Start of Block
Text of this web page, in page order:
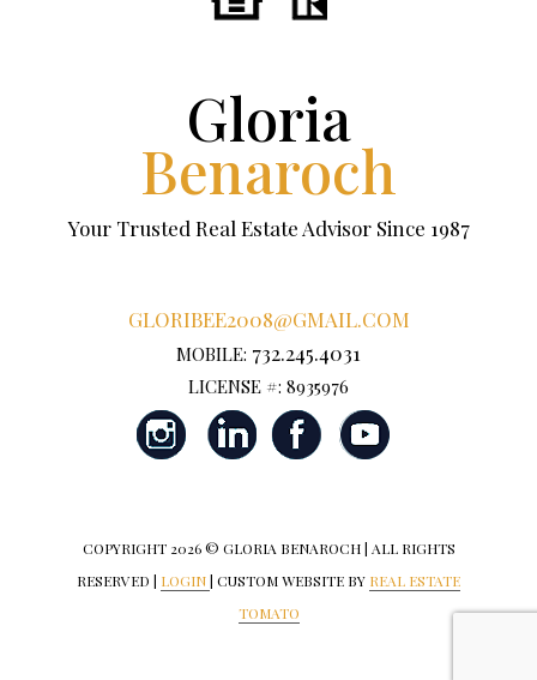
Gloria
Benaroch
Your Trusted Real Estate Advisor Since 1987
GLORIBEE2008@GMAIL.COM
MOBILE: 732.245.4031
LICENSE #: 8935976
COPYRIGHT 2026 © GLORIA BENAROCH | ALL RIGHTS
RESERVED | LOGIN| CUSTOM WEBSITE BY REAL ESTATE
TOMATO
End of Block
Copy the line containing "LICENSE #: 8935976" exactly. Then copy every line after it through the end of the listing, and nothing more.

=== TASK RESPONSE ===
LICENSE #: 8935976
COPYRIGHT 2026 © GLORIA BENAROCH | ALL RIGHTS
RESERVED | LOGIN| CUSTOM WEBSITE BY REAL ESTATE
TOMATO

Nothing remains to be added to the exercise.